Daniel Lemire's blog

, 2 min read

AI requires huge volumes of data to exist: what about learning?

This has been around for quite some time, but it keeps on popping up left and right. “Google (…) believes that strong AI requires huge data volumes to really exist.”

Since nobody knows what is required for strong AI to exist, this is a currently non-falsifiable conjecture. One thing is for sure is that it takes several years, for a human being to hope passing the famous Turing test. My 4 months old baby can’t pass the Turing test.

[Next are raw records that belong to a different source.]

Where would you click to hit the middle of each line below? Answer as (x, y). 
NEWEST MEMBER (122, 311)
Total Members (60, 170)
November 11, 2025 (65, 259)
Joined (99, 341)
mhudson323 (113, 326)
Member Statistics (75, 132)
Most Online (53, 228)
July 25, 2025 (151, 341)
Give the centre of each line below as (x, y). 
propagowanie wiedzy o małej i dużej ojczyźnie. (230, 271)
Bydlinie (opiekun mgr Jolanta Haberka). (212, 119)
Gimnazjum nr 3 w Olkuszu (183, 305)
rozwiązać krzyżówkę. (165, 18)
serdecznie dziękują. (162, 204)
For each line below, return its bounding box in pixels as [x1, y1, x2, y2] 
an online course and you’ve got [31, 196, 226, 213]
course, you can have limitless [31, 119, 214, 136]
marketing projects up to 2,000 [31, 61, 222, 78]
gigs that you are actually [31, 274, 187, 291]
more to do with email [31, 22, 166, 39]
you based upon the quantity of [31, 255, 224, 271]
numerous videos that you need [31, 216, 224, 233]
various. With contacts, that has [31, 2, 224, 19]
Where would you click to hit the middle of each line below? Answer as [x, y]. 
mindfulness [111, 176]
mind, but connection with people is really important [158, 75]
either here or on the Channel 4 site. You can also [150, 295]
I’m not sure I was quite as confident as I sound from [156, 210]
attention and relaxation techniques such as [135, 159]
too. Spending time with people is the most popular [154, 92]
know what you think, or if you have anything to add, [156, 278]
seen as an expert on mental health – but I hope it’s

So, there is strong evidence that you need lots and lots of data before intelligence, as defined by the Turing test, can emerge. Now, what does it say about “learning”? It seems to imply that to “learn”, you need to be exposed to lots and lots of data. This suggests, maybe, that the web is the real future of learning because, face it, there is only so much an instructor can convey to a group while spending hours in front of a black board. I can look up facts and theories much faster through the web, though this is recent as, until a few years ago, the black board was still a more efficient way to gather data and, in some instances, like mathematics, it still is.

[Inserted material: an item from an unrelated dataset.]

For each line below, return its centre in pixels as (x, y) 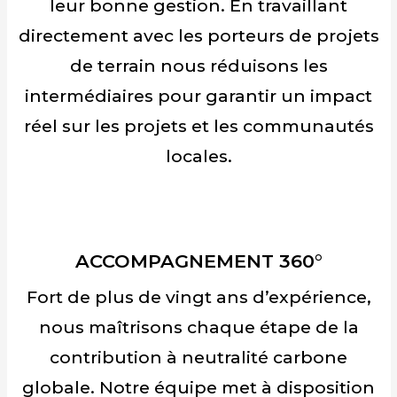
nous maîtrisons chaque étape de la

One interesting conclusion though is that broadband ought to be very useful to learning. If being exposed to lots and lots of data is required, then you need broadband. What am I doing here, in my basement, with my cable modem? I need a T1 stat! Oh! Right! I’d still be limited by how fast others can deliver the information.

Theorem A large data output is necessary for having a rich learning experience.

So, if you have online content for a given course, the relative performance of the server does matter. Multimedia content does matter.

Or does it? Notice I didn’t attempt to prove my theorem. So, let’s call it the “Lemire conjecture” for now.